*What you have to do:* Wherever the string "with" appears in the entries below, return the line that holds it.

*Extracted data:*
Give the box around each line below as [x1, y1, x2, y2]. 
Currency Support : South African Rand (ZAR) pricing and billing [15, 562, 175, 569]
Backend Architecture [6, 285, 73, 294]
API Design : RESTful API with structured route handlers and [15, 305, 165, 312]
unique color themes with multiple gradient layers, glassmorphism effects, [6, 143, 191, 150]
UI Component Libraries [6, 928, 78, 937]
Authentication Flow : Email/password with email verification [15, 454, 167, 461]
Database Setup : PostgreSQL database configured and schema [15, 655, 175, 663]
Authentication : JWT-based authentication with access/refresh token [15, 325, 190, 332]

*Written solution:*
API Design : RESTful API with structured route handlers and [15, 305, 165, 312]
unique color themes with multiple gradient layers, glassmorphism effects, [6, 143, 191, 150]
Authentication Flow : Email/password with email verification [15, 454, 167, 461]
Authentication : JWT-based authentication with access/refresh token [15, 325, 190, 332]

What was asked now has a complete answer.